Recent advances in computational modeling have led to translational efforts to bridge neuroscience and psychiatry by applying novel computational methods to characterize abnormalities in brain systems that underlie psychiatric diseases, including depression. Such work could potentially help identify, categorize, and predict dimensional processes in depression [1], as well as understand how rapid-acting antidepressants modulate brain disease-state networks [2]. Progress in this field has led to recent attempts to use computational methods to characterize ketamine’s antidepressant effects in depression [3, 4]. Ketamine is a noncompetitive N-methyl-D-aspartate receptor (NMDAR) antagonist that is thought to exert its antidepressant effects through glutamatergic throughput via α-amino-3-hydroxy-5-methyl-4-isoxazolepropionic acid receptors (AMPARs) [5]. Studies using dynamic causal modeling (DCM)—an approach that fits a biologically plausible model of neural dynamics to measured electrophysiological signals—have measured delayed (within 9 h of drug administration) changes in estimates of receptor-mediated and regional drive following antidepressant-level ketamine doses. Sets of coupled differential equations govern DCM dynamics, and model inversion—the fitting of parameterized mean-field neuronal models to data features—results in parameter estimates that govern unobservable neuronal states such as the decay times of specific receptor types and receptor-mediated connectivity between cell populations.

Recent work from our laboratory used a somatosensory stimulation task in tandem with magnetoencephalography to measure parameter changes in NMDAR and AMPAR drive between primary somatosensory cortex and frontal cortex in unmedicated individuals with treatment-resistant depression 6–9 h post ketamine and post saline placebo. During somatosensory stimulation, amplified top-down NMDAR drive was observed between frontal cortex and primary somatosensory cortex post ketamine [3]. This unexpected result has been attributed to upregulation and drug sensitization effects. Critically, in terms of antidepressant response, reduced NMDAR and AMPAR drive were both associated with better antidepressant response immediately, though only changes in AMPAR drive were associated with longer-term changes in antidepressant response 2 weeks post ketamine [3]. This second finding is in keeping with animal studies demonstrating long-term adaptation involving AMPAR upregulation [5].

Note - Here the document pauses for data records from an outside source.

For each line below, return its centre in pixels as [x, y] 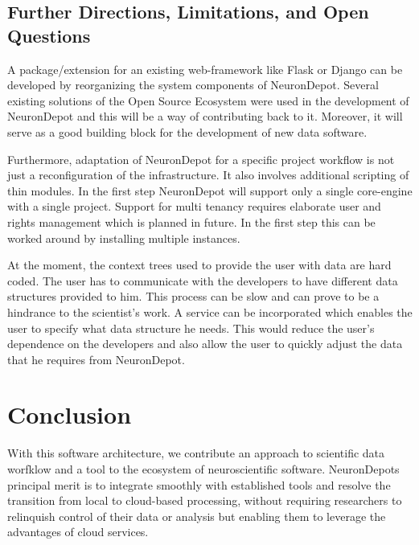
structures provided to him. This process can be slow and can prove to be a [193, 296]
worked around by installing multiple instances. [124, 238]
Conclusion [70, 414]
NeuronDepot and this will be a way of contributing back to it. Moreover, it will [205, 116]
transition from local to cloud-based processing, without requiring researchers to [205, 500]
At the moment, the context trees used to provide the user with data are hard [199, 265]
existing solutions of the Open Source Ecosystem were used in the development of [208, 100]
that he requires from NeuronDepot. [96, 359]
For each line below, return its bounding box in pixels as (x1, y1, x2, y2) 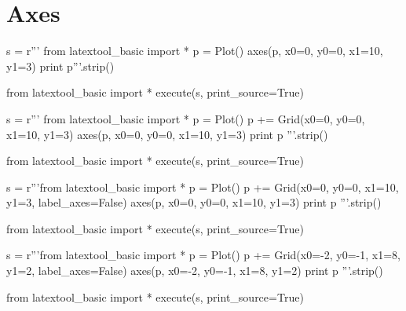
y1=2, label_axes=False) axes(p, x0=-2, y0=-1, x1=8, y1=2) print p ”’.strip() (6, 262, 383, 279)
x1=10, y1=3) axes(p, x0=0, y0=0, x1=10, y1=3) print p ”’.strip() (6, 126, 328, 142)
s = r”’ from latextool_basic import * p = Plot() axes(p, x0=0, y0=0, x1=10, (6, 42, 383, 59)
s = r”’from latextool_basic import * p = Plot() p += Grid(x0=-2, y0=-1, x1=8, (6, 247, 401, 263)
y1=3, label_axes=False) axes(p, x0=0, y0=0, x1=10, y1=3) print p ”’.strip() (6, 194, 382, 210)
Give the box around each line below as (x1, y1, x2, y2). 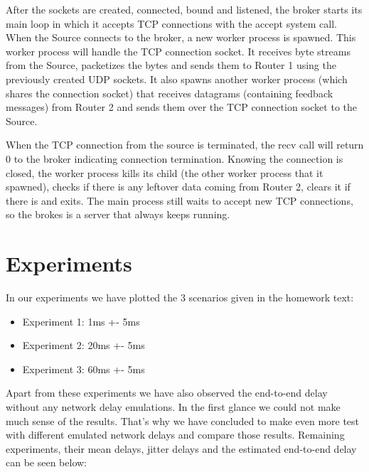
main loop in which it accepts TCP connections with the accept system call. (6, 16, 337, 31)
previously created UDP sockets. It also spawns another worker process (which (6, 71, 348, 86)
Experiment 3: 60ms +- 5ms (22, 361, 145, 376)
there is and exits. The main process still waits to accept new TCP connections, (6, 193, 353, 208)
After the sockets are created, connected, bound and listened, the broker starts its (6, 2, 363, 16)
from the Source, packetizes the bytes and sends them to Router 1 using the (6, 58, 336, 73)
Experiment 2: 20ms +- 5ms (22, 338, 145, 353)
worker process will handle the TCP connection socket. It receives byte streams (6, 43, 351, 58)
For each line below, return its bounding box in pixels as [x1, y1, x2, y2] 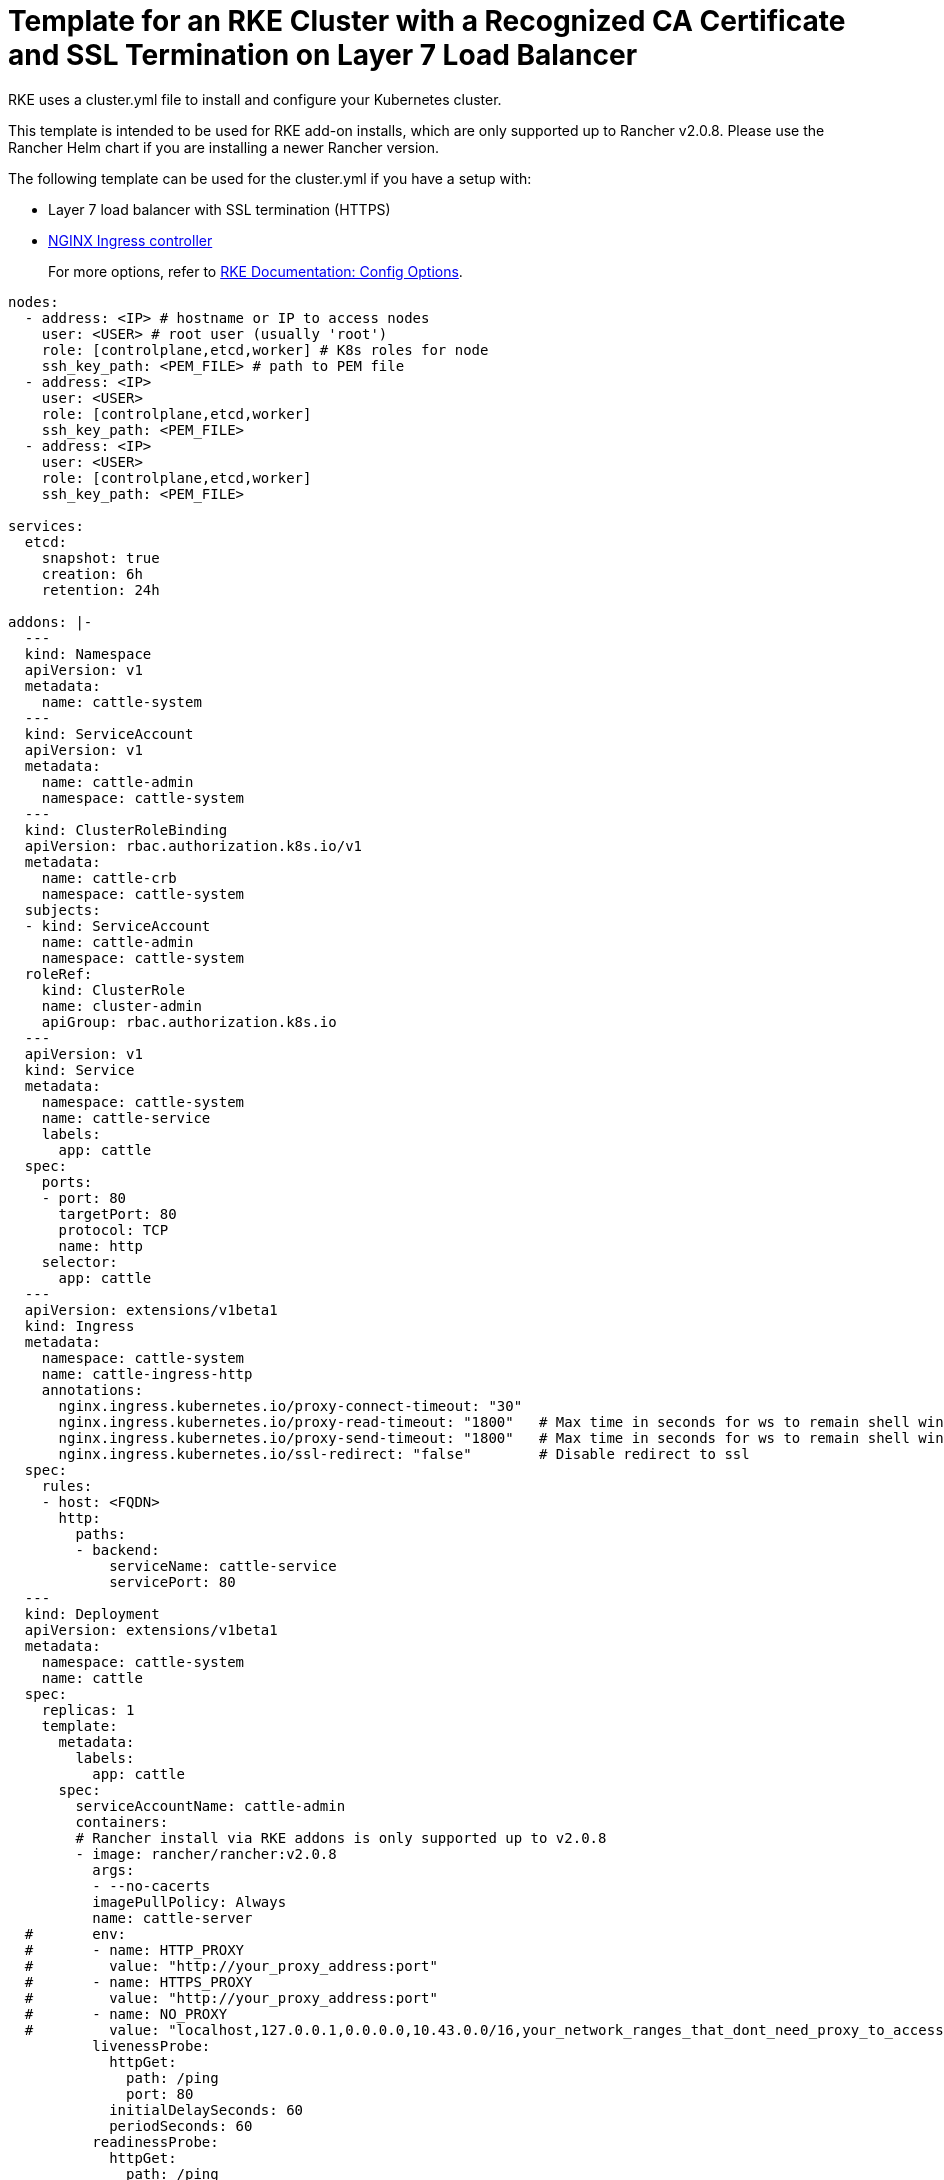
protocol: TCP [58, 1221, 169, 1238]
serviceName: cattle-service [109, 1557, 337, 1574]
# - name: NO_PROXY [24, 2005, 228, 2022]
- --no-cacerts [92, 1877, 211, 1894]
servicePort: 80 [109, 1573, 236, 1590]
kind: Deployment [24, 1605, 160, 1622]
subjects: [24, 901, 101, 918]
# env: [24, 1925, 127, 1942]

Additional work assessing delayed effects (three to four hours post-ketamine) used electroencephalography and a visual grating task to measure changes in long-term potentiation. Ketamine broadly amplified bottom-up drive between middle occipital gyrus and both inferior temporal cortex and superior parietal cortex, while asymmetrically attenuating and amplifying top-down drive between these same regions [4]. The biologically plausible model selected for this analysis did not include parameters modeling receptor-mediated effects, nor did it directly measure associations between modeled parameter estimates and antidepressant response.

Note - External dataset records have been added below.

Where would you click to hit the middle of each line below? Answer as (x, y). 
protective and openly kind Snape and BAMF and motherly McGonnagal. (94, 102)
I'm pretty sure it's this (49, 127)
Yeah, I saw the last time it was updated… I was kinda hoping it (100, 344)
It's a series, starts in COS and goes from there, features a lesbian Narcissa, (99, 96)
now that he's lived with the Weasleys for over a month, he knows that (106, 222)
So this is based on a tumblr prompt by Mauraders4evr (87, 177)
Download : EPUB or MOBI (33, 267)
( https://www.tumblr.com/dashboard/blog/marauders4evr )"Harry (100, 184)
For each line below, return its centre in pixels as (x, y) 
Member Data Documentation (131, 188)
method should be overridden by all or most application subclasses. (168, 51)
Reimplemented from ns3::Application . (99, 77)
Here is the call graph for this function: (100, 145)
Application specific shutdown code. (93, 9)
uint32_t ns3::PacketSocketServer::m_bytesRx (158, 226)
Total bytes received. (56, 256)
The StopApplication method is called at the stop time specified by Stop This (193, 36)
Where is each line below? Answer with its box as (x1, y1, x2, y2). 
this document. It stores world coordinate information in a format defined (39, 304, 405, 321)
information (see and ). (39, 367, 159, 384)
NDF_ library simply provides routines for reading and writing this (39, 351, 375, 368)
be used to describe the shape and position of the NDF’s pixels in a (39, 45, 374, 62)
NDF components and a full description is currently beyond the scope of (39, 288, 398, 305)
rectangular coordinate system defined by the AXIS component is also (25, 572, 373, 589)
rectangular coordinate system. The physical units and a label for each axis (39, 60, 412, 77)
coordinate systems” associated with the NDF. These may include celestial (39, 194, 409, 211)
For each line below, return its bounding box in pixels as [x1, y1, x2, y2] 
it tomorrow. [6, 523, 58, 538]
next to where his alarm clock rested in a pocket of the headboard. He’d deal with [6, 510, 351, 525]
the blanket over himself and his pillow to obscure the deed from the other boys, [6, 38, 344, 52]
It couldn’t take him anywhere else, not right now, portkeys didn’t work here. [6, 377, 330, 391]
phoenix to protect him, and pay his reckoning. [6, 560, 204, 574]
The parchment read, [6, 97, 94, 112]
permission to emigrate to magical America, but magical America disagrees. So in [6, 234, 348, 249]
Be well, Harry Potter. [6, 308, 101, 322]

Taken together, the evidence suggests that recent advances in modeling offer promise for uncovering how ketamine alters receptor-mediated connectivity between cell populations and even decay times of specific receptor types. However, considerable research is still needed to further develop and validate biophysical models of network dynamics. For example, models which parameterize local changes in excitation–inhibition could enhance translational efforts linking preclinical and human studies by measuring in silico associations between pyramidal cell disinhibition and antidepressant response, a potential biomarker of antidepressant efficacy [6]. Such knowledge could ultimately help develop next-generation, rapid-acting antidepressants by providing a more complete, mechanistic understanding of ketamine’s antidepressant effects.

Funding and disclosures

Funding for this work was supported by the Intramural Research Program at the National Institute of Mental Health, National Institutes of Health (IRP-NIMH-NIH; ZIAMH002857), by a NARSAD Independent Investigator Award to CAZ, and by a Brain and Behavior Mood Disorders Research Award to CAZ. These organizations had no further role in study design; in the collection, analysis, or interpretation of data; in the writing of the report; or in the decision to submit the paper for publication.

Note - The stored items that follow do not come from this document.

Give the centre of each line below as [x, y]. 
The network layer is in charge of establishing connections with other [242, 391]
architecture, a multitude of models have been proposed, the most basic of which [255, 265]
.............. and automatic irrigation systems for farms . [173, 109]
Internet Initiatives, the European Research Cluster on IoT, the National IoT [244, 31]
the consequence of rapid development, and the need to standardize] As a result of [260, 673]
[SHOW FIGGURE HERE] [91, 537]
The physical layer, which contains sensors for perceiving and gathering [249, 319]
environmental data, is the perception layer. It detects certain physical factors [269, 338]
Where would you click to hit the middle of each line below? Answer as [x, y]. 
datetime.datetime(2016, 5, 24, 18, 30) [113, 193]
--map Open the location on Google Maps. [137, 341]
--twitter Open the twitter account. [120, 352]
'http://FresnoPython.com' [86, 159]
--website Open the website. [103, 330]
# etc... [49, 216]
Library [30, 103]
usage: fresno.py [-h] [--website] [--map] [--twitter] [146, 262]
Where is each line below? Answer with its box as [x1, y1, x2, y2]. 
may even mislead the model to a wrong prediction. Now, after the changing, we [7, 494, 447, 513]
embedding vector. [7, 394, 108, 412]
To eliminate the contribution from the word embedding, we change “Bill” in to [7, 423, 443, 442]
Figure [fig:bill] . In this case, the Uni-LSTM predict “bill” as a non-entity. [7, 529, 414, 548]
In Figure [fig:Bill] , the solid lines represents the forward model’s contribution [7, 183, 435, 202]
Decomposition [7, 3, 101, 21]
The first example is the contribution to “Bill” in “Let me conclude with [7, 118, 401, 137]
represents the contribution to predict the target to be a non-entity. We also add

CAZ is listed as a co-inventor on a patent for the use of ketamine in major depression and suicidal ideation; as a co-inventor on a patent for the use of (2R,6R)-hydroxynorketamine, (S)-dehydronorketamine, and other stereoisomeric dehydro and hydroxylated metabolites of (R,S)-ketamine metabolites in the treatment of depression and neuropathic pain; and as a co-inventor on a patent application for the use of (2R,6R)-hydroxynorketamine and (2S,6S)-hydroxynorketamine in the treatment of depression, anxiety, anhedonia, suicidal ideation, and post-traumatic stress disorders. He has assigned his patent rights to the US government but will share a percentage of any royalties that may be received by the government. JRG has no conflict of interest to disclose, financial or otherwise.